Rather than going for an outright 600 horsepower monster OHC which can't be handled properly around bends greater than 15 degrees or so, I'd love to go for mods which will make the OHC safe to drive at the speeds it can currently do. The OHC will always have understeer owing to its engine/drive configuration, but I'm looking for ways to mod the car so that it atleast gives me confidence to push it over 140.

My current VTEC is bone stock, except for 195/60 14 Goodyear GSD2s. The suspension is being overhauled as I type, but I've put the mechanic on hold until I get suggestions from you guys. So now it's you people's turn. I'm do not mind winglets at the front, or air-intakes from the front bumper which are directed upwards giving some drag and downforce. I understand that words like downforce are laughed at by most people who say that such modifications aren't really needed for moderately high speeds. But from getting a feel of the car at 130+, I'm of the opinion that some front downforce will really give the car a better feel.

So out with your suggestions people, and please don't make fun of me for using words like downforce
At the speeds that you have mentioned, its not aerodynamic grip aka "downforce" that you need. You need more mechanical grip- from the chassis and other components. So sort that out before you go out and get that massive multi-deck wing and front splitters.

The key components are suspension and rubber- sort that out and OHC will feel decently stable at those speeds. No need to go for fancy lowering springs and all, get your suspension re-valved by an expert, someone who knows what he his doing- a good rally/circuit tuner should be able to help you out. You need to tell him what kind of roads you drive on most, and what kinda speeds you expect the car to be stable at. Lets accept it, OHC is an aging chassis and hence has a lot of flex built unless it has done really low mileage and driven extremely carefully (no pothole bashing/impacts etc). So one needs to put in work into it to ensure that it is a joy to push around corners- and not just a straight line queen.

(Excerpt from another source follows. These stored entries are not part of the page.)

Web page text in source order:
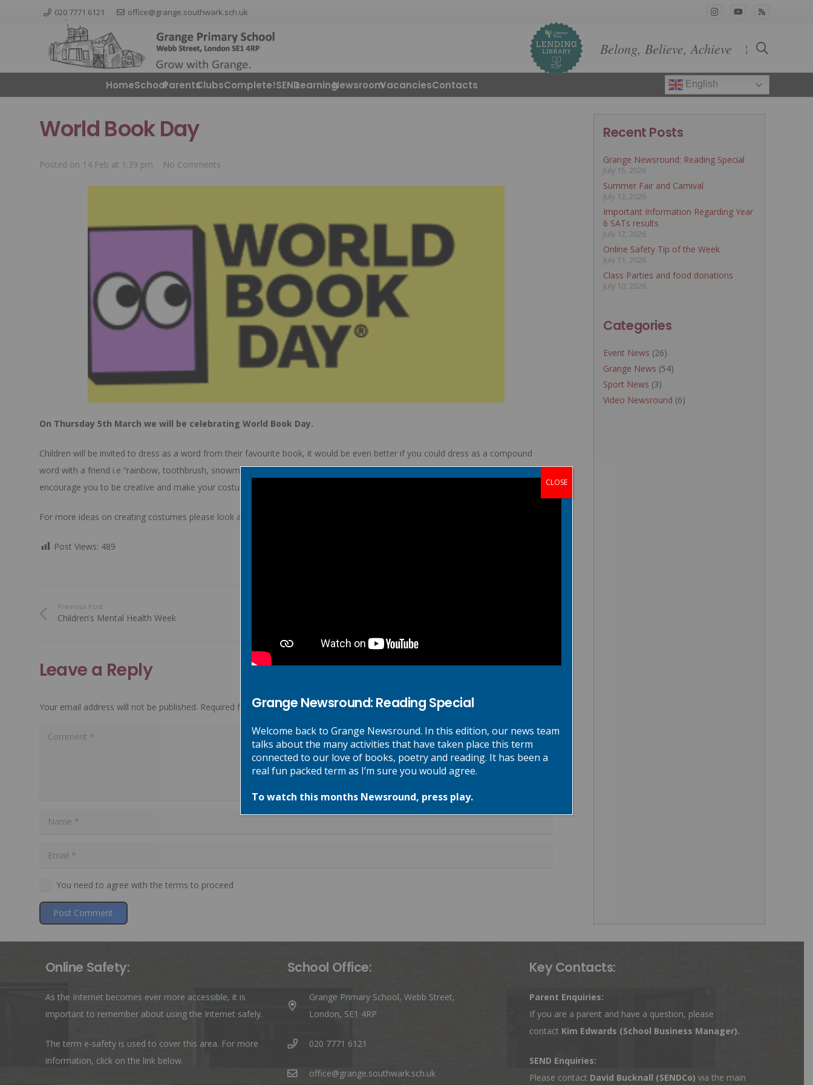
020 7771 6121 office@grange.southwark.sch.uk
Belong, Believe, Achieve ¦
HomeSchoolParentsClubsComplete!SENDLearningNewsroomVacanciesContacts English
World Book Day
Posted on 14 Feb at 1:39 pm No Comments
On Thursday 5th March we will be celebrating World Book Day.
Children will be invited to dress as a word from their favourite book, it would be even better if you could dress as a compound
word with a friend i.e “rainbow, toothbrush, snowman”. The children will also be taking part in some fun “book” events. We
encourage you to be creative and make your costumes and this might be something you could do during half term.
For more ideas on creating costumes please look at the world book day website by clicking the icon below
Post Views: 489
Previous Post
Children’s Mental Health Week
Leave a Reply
Your email address will not be published. Required fields are marked*
You need to agree with the terms to proceed
Post Comment
Recent Posts
Grange Newsround: Reading Special
July 15, 2026
Summer Fair and Carnival
July 13, 2026
Important Information Regarding Year
6 SATs results
July 12, 2026
Online Safety Tip of the Week
July 11, 2026
Class Parties and food donations
July 10, 2026
Categories
Event News (26)
Grange News (54)
Sport News (3)
Video Newsround (6)
Online Safety:
As the Internet becomes ever more accessible, it is
important to remember about using the Internet safely.
The term e-safety is used to cover this area. For more
information, click on the link below.
School Office:
Grange Primary School, Webb Street,
London, SE1 4RP
020 7771 6121
office@grange.southwark.sch.uk
Key Contacts:
Parent Enquiries:
If you are a parent and have a question, please
contact Kim Edwards (School Business Manager).
SEND Enquiries:
Please contact David Bucknall (SENDCo) via the main
Grange Newsround: Reading Special
Welcome back to Grange Newsround. In this edition, our news team
talks about the many activities that have taken place this term
connected to our love of books, poetry and reading. It has been a
real fun packed term as I’m sure you would agree.
To watch this months Newsround, press play.
CLOSE

Hope this clears it up. One thing to remember- this revalving business is a serious affair, go to someone who knows what he is doing since redoing it is a pain and will cost you unwanted cash and headaches.

I havn't seen cars shod with the rubber you have mentioned, but I'm sure you can get better stuff. Get AD-07s if your budget allows, otherwise settle for something else. Trust me rubber transforms the character of a car, and more so at higher speeds. OHC has good brakes from the factory- if it has the rubber to use their full potential- adds a whole bunch of confidence to high-speed driving.

You can make an OHC behave extremely well on tarmac. I've been able to pull some serious Gs on a lightly tuned OHC with a suspension job and crappy Turanzas. Its a dream to handle once done right- the paltry weight already getting half the job done. Good Luck.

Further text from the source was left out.